TASK DIRECTIONS: Your answer is a copy of every line in the records where "functional" appears.

--- DATA FOR THE TASK Enclosed Below ---

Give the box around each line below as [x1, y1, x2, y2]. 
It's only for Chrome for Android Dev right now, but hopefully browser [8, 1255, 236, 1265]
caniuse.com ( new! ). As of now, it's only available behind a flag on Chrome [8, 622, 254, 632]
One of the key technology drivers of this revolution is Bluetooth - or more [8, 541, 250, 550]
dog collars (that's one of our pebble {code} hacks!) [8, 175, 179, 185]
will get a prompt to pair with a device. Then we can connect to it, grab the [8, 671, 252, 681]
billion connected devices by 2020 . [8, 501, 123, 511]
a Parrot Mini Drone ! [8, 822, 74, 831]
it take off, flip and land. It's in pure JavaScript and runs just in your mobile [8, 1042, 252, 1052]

--- End of Enclosed DATA FOR THE TASK ---
--- DATA FOR THE TASK Enclosed Below ---

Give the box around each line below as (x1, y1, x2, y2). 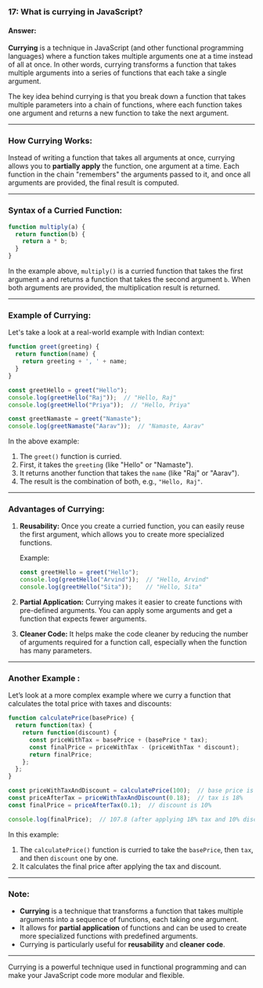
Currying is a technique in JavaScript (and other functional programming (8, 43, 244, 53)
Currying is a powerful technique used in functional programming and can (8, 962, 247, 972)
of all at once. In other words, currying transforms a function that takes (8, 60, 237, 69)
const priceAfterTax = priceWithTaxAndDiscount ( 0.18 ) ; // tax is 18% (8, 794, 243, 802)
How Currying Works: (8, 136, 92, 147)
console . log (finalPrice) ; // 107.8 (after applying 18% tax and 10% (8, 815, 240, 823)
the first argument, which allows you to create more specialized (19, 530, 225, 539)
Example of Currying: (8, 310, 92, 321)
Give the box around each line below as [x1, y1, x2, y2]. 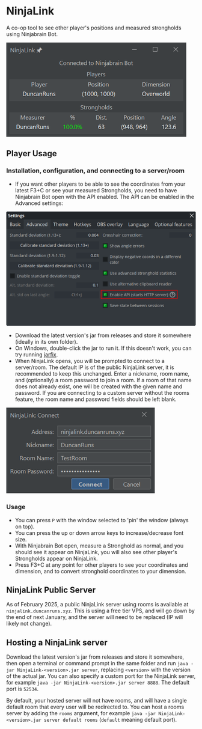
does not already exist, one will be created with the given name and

--- End of Enclosed DATA FOR THE TASK ---

EXERCISE ANSWER:
Currying is a technique in JavaScript (and other functional programming (8, 43, 244, 53)
Currying is a powerful technique used in functional programming and can (8, 962, 247, 972)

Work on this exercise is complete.